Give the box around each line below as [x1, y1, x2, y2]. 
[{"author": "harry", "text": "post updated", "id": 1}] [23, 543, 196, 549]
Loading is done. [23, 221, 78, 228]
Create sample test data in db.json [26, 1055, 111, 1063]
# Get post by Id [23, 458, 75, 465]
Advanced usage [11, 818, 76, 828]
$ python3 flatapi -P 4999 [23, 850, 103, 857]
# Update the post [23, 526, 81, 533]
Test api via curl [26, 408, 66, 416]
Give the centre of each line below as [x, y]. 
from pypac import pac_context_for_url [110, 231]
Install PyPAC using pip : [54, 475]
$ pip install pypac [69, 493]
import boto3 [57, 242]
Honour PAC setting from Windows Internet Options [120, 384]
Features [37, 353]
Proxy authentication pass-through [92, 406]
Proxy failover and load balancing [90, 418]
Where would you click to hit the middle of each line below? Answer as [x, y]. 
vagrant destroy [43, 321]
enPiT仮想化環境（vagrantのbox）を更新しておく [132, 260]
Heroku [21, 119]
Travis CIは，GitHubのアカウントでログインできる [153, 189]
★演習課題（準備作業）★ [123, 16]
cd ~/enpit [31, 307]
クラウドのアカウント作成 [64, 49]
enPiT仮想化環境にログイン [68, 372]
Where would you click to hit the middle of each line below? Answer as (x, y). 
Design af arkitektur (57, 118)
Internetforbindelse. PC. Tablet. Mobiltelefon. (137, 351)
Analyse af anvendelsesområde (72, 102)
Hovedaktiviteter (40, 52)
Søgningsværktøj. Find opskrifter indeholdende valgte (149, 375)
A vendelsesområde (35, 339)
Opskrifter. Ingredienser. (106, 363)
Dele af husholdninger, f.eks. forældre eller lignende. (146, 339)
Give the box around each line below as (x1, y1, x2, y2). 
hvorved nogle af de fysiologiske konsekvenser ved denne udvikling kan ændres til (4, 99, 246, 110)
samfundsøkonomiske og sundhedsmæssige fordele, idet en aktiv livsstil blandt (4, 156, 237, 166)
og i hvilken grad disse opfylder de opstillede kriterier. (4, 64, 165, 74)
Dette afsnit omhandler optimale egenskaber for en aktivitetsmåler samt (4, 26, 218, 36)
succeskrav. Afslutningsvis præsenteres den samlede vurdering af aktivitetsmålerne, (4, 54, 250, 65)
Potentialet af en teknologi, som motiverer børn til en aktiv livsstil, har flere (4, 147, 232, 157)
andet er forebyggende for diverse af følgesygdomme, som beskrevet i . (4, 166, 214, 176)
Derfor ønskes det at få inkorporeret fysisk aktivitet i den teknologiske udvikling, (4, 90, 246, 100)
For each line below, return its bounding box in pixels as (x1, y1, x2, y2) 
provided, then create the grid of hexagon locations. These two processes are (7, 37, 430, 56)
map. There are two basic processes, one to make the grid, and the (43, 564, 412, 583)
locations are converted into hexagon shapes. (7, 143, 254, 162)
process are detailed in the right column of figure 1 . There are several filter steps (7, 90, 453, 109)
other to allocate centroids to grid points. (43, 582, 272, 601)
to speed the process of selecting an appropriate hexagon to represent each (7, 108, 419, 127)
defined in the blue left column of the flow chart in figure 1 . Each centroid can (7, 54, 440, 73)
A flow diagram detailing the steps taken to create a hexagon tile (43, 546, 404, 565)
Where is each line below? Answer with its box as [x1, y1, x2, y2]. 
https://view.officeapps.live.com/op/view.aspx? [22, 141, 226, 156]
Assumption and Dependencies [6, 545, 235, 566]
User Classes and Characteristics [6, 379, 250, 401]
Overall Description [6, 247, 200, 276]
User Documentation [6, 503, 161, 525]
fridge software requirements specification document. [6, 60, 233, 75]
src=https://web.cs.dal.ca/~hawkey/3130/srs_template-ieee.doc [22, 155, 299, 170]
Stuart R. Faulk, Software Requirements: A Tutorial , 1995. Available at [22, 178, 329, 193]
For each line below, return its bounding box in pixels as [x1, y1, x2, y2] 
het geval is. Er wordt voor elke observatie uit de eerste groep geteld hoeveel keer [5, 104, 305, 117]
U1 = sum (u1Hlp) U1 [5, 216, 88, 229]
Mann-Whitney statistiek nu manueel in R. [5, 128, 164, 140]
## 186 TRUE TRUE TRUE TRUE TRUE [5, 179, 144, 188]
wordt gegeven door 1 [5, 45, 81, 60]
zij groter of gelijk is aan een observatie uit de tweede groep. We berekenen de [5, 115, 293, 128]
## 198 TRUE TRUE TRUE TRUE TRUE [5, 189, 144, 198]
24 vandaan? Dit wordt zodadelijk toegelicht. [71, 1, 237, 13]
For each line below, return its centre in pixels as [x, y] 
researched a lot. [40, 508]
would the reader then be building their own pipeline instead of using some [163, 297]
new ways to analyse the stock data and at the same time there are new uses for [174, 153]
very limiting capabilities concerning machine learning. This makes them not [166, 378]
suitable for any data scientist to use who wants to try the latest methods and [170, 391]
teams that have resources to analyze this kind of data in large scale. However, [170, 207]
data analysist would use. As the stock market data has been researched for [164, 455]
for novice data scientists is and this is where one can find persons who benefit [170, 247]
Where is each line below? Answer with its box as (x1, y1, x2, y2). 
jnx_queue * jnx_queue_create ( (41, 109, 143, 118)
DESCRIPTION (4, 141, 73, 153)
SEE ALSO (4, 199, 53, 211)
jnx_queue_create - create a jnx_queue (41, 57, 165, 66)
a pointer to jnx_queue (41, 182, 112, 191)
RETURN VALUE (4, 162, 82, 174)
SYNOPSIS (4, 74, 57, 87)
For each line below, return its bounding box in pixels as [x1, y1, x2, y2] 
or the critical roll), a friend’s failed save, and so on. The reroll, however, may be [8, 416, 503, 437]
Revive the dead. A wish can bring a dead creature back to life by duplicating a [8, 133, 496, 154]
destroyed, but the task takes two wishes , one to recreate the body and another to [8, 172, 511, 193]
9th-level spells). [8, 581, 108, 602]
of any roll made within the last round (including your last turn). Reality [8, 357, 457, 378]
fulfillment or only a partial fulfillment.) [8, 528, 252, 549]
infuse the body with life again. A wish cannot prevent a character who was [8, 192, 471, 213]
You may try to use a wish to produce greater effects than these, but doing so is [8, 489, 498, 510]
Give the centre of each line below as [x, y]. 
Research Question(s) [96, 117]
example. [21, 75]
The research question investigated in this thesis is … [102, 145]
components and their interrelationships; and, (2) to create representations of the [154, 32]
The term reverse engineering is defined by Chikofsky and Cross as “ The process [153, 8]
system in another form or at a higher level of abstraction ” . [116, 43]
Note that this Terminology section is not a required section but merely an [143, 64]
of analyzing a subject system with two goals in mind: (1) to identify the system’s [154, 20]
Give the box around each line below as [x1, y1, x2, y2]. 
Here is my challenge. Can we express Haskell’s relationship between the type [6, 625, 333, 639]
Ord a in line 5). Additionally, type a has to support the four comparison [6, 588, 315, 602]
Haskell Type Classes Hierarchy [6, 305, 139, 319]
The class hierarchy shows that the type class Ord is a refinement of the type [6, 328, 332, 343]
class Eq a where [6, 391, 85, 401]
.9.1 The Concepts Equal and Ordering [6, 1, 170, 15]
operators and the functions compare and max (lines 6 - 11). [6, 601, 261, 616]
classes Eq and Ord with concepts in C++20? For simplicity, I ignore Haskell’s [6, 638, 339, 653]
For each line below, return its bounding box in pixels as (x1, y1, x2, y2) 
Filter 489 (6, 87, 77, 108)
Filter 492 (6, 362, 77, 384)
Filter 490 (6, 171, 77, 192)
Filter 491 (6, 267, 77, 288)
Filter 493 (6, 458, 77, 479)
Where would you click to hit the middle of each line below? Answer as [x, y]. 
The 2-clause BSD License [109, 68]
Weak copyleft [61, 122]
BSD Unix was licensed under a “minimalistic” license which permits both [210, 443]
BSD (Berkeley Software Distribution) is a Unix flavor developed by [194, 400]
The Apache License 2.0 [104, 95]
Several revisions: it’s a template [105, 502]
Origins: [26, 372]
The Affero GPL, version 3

================================

> [Problem to solve] Using the data above, count the lines where "that" appears. Reply with the number only.

> [Expected answer] 3